Copy exactly the lines of the data below that run from the line holding "Text of this" through the line holding "Web page text", both ends included.

▶ Data provided:
----
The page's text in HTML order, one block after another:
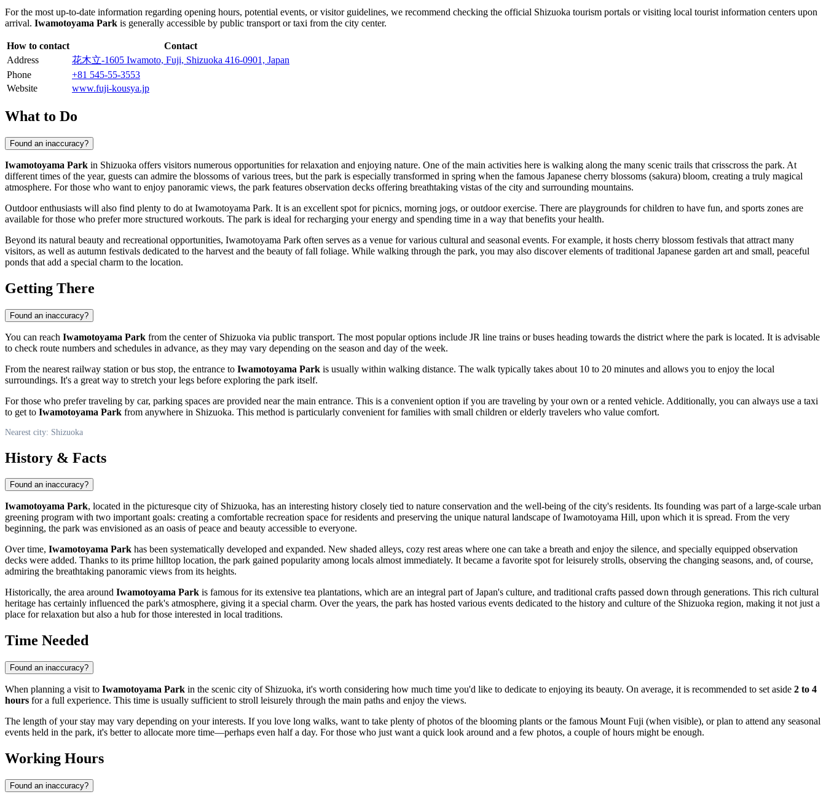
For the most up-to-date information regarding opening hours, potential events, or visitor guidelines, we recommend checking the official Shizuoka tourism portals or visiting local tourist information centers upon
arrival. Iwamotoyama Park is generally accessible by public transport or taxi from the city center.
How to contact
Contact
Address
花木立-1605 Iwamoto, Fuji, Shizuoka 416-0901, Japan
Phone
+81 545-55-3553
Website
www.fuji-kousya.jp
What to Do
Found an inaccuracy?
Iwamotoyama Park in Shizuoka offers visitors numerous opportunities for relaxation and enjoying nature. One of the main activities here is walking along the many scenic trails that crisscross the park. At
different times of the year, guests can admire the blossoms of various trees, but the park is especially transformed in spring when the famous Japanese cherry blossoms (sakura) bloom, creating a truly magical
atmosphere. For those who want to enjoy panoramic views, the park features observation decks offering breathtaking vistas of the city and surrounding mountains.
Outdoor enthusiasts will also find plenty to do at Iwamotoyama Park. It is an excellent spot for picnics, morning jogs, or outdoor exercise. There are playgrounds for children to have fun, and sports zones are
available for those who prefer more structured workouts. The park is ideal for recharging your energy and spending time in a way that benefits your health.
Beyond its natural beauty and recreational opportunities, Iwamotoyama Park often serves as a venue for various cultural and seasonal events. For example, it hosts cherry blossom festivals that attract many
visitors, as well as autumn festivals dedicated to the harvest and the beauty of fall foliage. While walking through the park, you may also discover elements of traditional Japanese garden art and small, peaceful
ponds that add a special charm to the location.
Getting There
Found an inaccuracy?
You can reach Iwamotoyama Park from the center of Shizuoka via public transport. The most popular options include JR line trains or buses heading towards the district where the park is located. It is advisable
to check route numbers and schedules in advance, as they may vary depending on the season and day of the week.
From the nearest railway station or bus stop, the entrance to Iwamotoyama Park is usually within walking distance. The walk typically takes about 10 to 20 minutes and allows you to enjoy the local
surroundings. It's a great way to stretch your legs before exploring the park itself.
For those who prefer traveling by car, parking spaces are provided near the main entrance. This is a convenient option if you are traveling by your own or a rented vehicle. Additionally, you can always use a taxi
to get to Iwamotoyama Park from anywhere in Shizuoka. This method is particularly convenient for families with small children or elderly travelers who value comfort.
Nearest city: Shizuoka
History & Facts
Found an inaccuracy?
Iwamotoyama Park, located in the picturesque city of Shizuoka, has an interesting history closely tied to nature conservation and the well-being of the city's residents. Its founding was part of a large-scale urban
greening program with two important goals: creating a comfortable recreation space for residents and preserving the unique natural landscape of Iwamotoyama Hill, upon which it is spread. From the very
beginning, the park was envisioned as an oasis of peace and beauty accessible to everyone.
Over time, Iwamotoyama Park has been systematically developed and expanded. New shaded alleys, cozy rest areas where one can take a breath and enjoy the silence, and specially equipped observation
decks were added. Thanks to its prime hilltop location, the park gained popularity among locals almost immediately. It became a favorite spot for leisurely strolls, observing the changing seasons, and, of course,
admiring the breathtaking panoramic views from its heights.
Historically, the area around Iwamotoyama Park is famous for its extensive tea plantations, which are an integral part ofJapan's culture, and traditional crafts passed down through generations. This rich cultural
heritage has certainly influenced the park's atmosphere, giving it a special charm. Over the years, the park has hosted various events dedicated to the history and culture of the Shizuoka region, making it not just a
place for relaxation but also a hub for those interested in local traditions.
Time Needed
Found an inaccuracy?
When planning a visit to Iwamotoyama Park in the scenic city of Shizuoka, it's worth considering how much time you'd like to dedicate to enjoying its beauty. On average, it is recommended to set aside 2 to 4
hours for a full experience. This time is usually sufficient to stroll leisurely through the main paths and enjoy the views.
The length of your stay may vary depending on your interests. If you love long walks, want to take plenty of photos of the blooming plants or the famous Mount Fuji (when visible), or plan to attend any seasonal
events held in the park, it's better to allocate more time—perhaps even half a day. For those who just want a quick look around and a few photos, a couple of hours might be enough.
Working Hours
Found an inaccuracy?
----
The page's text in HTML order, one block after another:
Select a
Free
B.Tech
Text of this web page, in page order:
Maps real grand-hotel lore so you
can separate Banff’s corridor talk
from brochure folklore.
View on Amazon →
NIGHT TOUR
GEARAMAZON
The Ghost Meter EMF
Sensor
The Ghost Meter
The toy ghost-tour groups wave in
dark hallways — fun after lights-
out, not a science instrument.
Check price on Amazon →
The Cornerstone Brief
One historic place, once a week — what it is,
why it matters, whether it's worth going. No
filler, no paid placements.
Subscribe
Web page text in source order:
----
▶ Task solution:
Text of this web page, in page order:
Maps real grand-hotel lore so you
can separate Banff’s corridor talk
from brochure folklore.
View on Amazon →
NIGHT TOUR
GEARAMAZON
The Ghost Meter EMF
Sensor
The Ghost Meter
The toy ghost-tour groups wave in
dark hallways — fun after lights-
out, not a science instrument.
Check price on Amazon →
The Cornerstone Brief
One historic place, once a week — what it is,
why it matters, whether it's worth going. No
filler, no paid placements.
Subscribe
Web page text in source order:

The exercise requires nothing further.